# Mehrere SQL-Statements gleichzeitig!?



## l.locke (3. Jun 2004)

Hallo auch,

ich würde gern mehrere SQL-Statements gleichzeitig abschicken. Habe dazu die Funktionen addBatch und executeBatch von der Klasse Statement gefunden und denke mir das könnte damit gehen. Nur wie komme ich dann an die Results ran?

Wenn es jemand weiß oder andere Wege kennt bitte sofort schreiben!

MfG Locke


----------



## nollario (3. Jun 2004)

mehrere statements ist für ändernde sql commands ziemlich gut zu gebrauchen... by selects -> also bei der verwendung von resultsets ist das eher schwierig...

was hast du denn im plan? wie sehen deine sql statements aus?


----------



## nollario (3. Jun 2004)

ach ja... addBatch und executeBatch funzt natürlich nur mit ändernden SQL commands, da dort ein int array der rückgabewert ist.


----------



## l.locke (3. Jun 2004)

Meine SQL-Statements sind normale select anweisungen die aber zeitlich in einem engen Rahmen ausgeführt werden sollten da sonnst die zusammenhänge zwischen ihnen nicht mehr so ganz passen!

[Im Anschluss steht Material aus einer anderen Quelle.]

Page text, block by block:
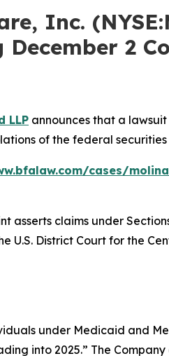
Inc.
2
LLP announces that a
of the federal securities
cases/
asserts claims under
U.S. District Court for the
under Medicaid and
into 2025.” The

Aber wenn das so nicht geht muss ich mir wohl was anderes überlegen!


----------



## nollario (3. Jun 2004)

du solltest vielleicht mit etwas code frohlocken, ansonsten kann ich dir nicht weiterhelfen... klar: jede db abfrage kostet zeit, aber ohne dein szenario zu kennen, kann ich dir keine optimierung zeigen....


----------



## Jaraz (3. Jun 2004)

l.locke hat gesagt.:
			
		

> Meine SQL-Statements sind normale select anweisungen die aber zeitlich in einem engen Rahmen ausgeführt werden sollten da sonnst die zusammenhänge zwischen ihnen nicht mehr so ganz passen!
> 
> Aber wenn das so nicht geht muss ich mir wohl was anderes überlegen!



Hallo,

besser was anderes. 
Dafür gibt es Transaktionen oder syncronized Blöcke.

Gruß Jaraz


----------